* _YOUR OBJECTIVE_: Set out exactly, line by line, the stretch of data below that begins at the line containing "leagues to which" and ends at the line containing "though, is whether", with both ends kept.
┌─ DATASET EXTRACT
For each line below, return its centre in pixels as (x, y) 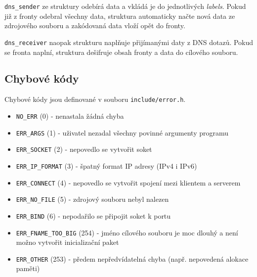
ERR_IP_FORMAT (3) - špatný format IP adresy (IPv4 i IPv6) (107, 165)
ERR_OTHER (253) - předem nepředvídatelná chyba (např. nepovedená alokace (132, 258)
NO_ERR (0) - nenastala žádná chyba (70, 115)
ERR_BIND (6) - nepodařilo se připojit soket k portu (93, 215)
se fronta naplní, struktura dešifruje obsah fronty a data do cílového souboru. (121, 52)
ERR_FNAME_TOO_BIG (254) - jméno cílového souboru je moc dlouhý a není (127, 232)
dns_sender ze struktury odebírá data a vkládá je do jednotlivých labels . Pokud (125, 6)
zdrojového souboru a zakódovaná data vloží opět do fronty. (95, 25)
└─
┌─ DATASET EXTRACT
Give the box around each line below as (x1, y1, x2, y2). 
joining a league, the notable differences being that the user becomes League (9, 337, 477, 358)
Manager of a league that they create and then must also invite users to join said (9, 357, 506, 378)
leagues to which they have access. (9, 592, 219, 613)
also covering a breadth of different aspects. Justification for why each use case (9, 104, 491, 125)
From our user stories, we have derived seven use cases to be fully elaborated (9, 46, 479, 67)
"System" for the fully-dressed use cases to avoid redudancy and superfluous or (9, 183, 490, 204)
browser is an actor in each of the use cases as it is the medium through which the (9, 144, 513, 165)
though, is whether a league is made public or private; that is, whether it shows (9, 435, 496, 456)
└─
┌─ DATASET EXTRACT
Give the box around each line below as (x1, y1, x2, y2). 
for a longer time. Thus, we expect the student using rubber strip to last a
└─
* _ANSWER SPACE_:
leagues to which they have access. (9, 592, 219, 613)
also covering a breadth of different aspects. Justification for why each use case (9, 104, 491, 125)
From our user stories, we have derived seven use cases to be fully elaborated (9, 46, 479, 67)
"System" for the fully-dressed use cases to avoid redudancy and superfluous or (9, 183, 490, 204)
browser is an actor in each of the use cases as it is the medium through which the (9, 144, 513, 165)
though, is whether a league is made public or private; that is, whether it shows (9, 435, 496, 456)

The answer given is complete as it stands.